• _Activity_: Your answer should be the exact lines of the data below from the one containing "Which 3-D box holds the ceiling" through the one containing "Detect: baseboard. One box each. In pixels."; please include nothing else.

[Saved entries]
◆ ◆ ◆ ◆

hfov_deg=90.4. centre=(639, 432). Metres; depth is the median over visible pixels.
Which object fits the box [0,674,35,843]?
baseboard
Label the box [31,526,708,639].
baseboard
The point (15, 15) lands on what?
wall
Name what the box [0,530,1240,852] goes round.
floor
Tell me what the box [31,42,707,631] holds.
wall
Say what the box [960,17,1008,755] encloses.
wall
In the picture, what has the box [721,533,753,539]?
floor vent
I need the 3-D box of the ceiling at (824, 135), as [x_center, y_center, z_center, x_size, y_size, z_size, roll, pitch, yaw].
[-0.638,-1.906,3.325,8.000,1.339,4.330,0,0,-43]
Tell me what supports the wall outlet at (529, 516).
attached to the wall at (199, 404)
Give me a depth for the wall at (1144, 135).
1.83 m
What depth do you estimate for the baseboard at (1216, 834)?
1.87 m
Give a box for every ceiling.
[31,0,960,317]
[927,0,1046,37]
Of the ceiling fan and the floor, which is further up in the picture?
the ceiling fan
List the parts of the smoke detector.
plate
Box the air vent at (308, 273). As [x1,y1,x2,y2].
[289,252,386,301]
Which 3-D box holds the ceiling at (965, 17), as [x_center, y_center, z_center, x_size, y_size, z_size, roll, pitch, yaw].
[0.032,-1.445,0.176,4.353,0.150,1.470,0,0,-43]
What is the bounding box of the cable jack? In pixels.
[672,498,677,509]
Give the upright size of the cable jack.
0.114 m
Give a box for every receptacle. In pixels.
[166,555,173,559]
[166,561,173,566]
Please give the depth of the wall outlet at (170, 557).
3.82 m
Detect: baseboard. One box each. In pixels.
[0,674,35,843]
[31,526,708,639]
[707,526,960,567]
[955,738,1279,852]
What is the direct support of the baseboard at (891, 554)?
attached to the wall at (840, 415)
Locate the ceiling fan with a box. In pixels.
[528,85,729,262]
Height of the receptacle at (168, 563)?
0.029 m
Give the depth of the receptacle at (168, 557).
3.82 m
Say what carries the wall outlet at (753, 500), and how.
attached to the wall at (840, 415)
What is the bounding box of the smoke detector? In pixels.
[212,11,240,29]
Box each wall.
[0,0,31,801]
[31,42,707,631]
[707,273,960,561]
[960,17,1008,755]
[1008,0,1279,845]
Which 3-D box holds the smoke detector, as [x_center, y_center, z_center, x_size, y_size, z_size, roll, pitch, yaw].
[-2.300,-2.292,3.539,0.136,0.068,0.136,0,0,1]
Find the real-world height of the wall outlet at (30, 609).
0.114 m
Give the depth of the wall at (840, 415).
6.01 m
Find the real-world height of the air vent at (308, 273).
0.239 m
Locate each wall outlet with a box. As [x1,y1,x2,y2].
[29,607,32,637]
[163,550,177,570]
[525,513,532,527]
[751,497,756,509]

◆ ◆ ◆ ◆

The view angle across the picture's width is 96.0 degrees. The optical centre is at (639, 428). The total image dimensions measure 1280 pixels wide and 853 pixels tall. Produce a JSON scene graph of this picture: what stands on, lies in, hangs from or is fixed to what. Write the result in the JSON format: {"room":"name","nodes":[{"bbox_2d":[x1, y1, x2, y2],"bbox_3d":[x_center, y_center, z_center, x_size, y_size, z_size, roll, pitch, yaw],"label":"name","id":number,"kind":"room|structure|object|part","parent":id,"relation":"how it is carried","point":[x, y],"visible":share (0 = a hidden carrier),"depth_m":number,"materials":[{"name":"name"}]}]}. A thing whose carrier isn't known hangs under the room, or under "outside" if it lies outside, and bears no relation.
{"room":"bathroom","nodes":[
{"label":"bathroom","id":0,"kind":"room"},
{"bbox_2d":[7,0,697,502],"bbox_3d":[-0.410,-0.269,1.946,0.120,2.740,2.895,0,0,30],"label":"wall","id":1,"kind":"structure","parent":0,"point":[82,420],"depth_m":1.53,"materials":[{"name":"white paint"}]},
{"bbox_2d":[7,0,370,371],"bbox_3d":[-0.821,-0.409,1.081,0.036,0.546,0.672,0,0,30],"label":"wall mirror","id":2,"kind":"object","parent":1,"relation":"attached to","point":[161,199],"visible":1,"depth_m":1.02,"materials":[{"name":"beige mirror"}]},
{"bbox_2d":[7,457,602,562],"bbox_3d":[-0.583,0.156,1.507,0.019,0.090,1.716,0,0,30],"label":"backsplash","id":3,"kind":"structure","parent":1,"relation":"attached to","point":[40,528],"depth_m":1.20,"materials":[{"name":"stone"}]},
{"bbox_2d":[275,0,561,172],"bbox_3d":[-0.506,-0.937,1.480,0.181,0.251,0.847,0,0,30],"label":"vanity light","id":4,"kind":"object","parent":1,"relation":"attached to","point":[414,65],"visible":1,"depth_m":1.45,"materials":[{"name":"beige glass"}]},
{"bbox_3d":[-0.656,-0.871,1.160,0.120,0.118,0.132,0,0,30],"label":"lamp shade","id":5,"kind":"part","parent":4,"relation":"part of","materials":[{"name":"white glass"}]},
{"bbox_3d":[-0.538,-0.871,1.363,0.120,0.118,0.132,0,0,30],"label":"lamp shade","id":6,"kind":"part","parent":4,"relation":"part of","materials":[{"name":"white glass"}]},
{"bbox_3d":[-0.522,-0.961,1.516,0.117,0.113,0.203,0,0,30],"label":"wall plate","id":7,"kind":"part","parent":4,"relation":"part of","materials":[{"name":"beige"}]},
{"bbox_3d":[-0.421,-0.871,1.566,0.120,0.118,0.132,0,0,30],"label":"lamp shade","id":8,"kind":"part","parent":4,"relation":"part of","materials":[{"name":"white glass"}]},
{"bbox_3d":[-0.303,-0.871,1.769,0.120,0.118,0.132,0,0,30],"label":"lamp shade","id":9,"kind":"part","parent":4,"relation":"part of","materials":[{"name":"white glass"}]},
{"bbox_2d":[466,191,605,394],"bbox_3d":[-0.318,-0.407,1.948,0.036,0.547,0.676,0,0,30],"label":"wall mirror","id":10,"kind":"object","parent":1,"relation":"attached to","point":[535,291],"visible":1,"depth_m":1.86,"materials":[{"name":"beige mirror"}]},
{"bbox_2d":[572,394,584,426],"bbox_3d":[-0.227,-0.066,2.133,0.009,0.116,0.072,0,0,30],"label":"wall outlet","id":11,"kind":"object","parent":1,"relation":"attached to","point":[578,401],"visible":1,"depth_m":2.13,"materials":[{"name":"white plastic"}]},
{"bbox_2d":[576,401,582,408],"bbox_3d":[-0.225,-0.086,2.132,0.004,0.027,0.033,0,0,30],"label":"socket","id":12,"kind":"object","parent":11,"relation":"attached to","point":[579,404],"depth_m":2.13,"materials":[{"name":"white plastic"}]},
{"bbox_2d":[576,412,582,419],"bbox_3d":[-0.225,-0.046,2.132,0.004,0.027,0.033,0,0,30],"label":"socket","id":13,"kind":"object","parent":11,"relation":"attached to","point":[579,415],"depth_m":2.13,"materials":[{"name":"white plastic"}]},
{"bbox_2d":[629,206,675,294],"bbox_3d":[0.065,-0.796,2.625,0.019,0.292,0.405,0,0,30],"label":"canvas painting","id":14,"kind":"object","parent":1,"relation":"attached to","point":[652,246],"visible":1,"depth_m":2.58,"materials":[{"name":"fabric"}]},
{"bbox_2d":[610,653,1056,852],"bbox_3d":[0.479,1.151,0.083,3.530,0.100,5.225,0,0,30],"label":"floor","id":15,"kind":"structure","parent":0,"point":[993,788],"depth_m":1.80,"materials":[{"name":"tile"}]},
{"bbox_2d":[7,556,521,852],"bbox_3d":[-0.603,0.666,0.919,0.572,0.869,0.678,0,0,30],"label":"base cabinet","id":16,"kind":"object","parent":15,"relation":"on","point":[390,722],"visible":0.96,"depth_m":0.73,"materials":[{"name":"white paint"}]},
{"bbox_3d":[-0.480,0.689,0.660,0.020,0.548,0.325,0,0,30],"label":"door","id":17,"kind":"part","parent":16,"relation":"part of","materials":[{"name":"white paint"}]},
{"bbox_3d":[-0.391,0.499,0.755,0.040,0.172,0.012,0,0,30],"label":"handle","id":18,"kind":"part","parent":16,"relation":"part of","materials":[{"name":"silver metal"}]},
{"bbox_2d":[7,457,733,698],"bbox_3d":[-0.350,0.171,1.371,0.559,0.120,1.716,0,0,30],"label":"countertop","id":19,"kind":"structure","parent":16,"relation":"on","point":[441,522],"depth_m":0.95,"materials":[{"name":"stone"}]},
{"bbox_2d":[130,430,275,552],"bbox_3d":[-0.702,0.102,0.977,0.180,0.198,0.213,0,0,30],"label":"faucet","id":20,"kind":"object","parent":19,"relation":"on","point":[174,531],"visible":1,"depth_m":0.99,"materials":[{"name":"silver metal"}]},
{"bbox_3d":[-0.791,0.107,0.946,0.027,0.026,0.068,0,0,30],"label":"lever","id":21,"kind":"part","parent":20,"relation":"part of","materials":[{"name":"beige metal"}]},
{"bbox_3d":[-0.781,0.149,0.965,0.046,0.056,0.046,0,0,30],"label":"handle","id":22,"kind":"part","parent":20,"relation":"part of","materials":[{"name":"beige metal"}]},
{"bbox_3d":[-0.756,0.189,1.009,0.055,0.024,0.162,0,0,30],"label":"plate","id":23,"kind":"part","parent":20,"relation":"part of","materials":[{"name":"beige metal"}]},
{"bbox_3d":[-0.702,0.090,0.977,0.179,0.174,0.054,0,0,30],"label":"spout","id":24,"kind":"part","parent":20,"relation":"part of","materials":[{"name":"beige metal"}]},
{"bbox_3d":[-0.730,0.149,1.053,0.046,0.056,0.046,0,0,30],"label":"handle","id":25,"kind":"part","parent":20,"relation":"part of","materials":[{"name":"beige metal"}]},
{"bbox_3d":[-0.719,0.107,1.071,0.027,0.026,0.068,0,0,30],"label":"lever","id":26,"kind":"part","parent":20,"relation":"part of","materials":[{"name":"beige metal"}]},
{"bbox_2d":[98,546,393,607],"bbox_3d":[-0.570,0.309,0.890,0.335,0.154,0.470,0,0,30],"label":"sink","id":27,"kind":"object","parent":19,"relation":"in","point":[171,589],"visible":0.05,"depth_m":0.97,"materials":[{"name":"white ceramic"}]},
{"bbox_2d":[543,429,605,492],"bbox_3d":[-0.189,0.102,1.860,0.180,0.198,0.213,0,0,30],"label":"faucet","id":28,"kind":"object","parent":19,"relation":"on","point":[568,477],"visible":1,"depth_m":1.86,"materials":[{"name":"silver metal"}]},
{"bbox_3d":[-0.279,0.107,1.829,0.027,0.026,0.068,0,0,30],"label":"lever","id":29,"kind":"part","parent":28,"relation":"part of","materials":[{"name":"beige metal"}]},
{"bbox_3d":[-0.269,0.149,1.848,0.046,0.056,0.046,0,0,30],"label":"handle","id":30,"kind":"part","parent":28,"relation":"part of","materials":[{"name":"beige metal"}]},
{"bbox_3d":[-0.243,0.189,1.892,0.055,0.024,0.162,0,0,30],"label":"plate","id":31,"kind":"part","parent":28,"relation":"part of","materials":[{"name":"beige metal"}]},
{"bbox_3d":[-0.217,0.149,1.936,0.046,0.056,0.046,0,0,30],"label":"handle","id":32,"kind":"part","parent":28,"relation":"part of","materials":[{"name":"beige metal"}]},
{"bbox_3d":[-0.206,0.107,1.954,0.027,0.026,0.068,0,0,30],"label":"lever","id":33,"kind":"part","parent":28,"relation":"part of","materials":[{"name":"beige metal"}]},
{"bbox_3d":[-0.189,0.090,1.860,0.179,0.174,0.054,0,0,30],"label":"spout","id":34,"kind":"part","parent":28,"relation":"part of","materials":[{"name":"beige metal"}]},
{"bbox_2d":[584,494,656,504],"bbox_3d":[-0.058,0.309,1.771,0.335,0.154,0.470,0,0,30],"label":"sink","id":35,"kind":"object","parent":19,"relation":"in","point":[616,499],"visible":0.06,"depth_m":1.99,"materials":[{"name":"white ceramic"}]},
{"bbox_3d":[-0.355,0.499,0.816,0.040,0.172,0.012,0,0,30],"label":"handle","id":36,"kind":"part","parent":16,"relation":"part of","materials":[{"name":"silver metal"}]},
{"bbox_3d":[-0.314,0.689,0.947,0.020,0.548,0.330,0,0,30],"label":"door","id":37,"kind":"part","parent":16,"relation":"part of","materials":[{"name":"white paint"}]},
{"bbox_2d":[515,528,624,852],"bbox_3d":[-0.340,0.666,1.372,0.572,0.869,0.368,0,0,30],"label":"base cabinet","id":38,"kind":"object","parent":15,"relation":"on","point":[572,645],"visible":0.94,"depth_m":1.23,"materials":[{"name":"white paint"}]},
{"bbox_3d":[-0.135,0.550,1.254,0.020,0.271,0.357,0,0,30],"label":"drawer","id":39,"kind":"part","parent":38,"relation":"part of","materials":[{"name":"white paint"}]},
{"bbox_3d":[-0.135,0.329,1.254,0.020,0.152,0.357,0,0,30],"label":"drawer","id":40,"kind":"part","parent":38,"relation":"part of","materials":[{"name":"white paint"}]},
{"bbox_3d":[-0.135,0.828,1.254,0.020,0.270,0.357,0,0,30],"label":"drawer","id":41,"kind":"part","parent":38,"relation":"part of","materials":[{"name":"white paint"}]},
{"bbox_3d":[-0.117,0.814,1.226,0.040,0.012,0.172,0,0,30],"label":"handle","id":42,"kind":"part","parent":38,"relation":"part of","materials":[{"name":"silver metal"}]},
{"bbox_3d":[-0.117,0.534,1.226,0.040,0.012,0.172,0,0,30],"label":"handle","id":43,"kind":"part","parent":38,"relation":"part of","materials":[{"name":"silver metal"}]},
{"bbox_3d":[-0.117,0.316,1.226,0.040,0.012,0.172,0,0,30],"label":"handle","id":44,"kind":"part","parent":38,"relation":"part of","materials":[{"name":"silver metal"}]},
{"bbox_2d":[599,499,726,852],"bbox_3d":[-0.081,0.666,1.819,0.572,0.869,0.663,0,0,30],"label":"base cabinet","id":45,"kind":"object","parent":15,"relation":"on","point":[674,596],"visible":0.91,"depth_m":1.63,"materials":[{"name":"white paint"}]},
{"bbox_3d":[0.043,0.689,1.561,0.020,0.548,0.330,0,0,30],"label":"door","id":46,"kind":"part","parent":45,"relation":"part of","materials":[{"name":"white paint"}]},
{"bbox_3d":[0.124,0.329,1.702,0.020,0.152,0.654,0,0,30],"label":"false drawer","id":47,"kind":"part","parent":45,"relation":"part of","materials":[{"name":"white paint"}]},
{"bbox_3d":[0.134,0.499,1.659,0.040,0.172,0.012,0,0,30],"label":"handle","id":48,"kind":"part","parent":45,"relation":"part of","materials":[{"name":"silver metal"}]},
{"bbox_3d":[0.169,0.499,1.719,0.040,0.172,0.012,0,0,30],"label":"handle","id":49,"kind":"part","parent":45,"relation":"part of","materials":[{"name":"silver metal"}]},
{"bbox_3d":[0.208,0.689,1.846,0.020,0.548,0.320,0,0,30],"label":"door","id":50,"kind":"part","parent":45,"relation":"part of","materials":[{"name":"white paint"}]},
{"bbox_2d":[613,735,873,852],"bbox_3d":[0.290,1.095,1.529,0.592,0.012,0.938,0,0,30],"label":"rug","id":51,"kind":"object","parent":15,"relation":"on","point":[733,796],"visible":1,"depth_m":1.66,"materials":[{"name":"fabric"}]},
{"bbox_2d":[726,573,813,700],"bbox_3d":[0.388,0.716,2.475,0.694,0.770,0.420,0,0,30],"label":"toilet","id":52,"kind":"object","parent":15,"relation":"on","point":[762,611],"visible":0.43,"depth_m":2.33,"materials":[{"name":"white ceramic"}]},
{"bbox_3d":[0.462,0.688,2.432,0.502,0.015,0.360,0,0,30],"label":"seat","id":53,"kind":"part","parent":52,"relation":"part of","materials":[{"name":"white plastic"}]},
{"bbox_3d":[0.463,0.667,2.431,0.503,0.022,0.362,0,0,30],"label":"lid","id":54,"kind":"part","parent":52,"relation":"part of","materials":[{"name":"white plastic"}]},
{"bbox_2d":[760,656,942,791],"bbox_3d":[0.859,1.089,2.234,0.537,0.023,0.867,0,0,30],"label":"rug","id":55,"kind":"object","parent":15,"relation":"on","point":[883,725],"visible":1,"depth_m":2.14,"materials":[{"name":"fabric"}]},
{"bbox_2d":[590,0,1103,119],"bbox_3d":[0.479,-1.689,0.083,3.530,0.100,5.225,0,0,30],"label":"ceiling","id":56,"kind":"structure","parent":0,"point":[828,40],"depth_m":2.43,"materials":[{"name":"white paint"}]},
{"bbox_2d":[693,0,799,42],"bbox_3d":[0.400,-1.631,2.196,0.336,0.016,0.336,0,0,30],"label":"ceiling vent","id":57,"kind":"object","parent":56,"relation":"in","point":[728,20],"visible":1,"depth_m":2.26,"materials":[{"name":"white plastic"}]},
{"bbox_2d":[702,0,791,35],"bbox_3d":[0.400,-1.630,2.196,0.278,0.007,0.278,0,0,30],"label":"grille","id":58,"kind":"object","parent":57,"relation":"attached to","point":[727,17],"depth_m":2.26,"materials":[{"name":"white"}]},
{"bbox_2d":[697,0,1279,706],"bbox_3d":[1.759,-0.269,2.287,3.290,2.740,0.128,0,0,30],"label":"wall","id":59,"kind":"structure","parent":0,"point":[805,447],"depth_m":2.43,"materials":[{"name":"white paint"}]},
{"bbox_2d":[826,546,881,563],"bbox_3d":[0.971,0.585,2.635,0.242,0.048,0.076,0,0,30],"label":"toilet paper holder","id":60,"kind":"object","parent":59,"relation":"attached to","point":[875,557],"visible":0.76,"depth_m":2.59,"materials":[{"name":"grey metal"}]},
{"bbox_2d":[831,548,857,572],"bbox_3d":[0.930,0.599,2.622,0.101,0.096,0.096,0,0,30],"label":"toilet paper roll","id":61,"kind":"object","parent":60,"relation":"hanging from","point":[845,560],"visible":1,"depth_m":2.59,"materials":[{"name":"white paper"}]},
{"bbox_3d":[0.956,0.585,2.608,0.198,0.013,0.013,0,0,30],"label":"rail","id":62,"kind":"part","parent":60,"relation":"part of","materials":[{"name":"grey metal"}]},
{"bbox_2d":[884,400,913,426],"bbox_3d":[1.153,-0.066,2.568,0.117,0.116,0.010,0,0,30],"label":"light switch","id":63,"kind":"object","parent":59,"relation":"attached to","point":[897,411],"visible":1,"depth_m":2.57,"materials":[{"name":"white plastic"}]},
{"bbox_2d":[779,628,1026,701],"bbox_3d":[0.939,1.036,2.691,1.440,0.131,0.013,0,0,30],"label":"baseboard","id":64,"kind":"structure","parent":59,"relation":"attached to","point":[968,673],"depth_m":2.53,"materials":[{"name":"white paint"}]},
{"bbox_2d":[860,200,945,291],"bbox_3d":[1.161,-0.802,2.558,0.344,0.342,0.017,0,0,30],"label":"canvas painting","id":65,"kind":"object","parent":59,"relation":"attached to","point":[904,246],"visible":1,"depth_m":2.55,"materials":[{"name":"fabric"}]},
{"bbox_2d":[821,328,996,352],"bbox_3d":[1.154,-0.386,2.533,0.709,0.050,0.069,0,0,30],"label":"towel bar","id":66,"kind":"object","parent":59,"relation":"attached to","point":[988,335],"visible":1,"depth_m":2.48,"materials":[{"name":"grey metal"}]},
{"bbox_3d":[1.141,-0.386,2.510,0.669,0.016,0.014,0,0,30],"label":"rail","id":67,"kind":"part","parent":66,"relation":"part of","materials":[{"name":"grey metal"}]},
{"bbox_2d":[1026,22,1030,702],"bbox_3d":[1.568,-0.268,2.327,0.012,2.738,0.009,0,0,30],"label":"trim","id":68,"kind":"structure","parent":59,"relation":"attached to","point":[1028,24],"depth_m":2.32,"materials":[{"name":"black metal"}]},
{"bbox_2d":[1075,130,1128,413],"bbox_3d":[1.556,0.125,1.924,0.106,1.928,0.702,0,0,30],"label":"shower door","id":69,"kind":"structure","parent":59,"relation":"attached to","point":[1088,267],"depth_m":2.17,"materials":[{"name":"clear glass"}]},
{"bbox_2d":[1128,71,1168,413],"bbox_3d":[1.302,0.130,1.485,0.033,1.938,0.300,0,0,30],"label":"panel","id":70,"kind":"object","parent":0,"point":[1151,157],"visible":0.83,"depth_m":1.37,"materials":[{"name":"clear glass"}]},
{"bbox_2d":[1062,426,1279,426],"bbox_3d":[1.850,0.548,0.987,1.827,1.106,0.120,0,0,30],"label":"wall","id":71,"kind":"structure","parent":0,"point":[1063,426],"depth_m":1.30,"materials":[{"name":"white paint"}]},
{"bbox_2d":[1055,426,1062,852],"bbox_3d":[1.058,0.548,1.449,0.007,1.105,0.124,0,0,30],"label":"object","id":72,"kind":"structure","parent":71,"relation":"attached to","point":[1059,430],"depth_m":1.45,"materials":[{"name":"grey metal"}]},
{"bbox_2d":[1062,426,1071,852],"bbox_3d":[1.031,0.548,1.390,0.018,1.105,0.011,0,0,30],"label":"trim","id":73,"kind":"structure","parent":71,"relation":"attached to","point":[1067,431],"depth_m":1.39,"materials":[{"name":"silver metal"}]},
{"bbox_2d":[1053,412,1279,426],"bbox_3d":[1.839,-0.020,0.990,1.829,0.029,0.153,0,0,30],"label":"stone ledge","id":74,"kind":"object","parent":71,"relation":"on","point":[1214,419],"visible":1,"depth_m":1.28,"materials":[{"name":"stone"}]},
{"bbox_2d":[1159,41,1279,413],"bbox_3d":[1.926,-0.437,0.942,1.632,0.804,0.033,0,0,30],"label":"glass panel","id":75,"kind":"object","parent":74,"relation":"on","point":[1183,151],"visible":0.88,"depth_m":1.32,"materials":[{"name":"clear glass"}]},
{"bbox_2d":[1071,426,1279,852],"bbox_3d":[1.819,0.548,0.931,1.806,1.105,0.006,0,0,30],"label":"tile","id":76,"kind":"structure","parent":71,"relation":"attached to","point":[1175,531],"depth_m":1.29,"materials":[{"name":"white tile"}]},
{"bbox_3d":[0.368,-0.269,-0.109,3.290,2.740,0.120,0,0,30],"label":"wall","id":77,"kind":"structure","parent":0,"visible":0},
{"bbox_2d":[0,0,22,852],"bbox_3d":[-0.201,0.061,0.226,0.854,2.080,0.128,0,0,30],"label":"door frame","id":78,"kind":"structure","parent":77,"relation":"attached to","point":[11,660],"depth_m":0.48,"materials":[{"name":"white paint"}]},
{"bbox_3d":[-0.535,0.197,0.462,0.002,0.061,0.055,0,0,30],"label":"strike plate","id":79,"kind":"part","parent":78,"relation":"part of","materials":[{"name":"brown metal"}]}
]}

◆ ◆ ◆ ◆

• _Task output_:
Which 3-D box holds the ceiling at (965, 17), as [x_center, y_center, z_center, x_size, y_size, z_size, roll, pitch, yaw].
[0.032,-1.445,0.176,4.353,0.150,1.470,0,0,-43]
What is the bounding box of the cable jack? In pixels.
[672,498,677,509]
Give the upright size of the cable jack.
0.114 m
Give a box for every receptacle. In pixels.
[166,555,173,559]
[166,561,173,566]
Please give the depth of the wall outlet at (170, 557).
3.82 m
Detect: baseboard. One box each. In pixels.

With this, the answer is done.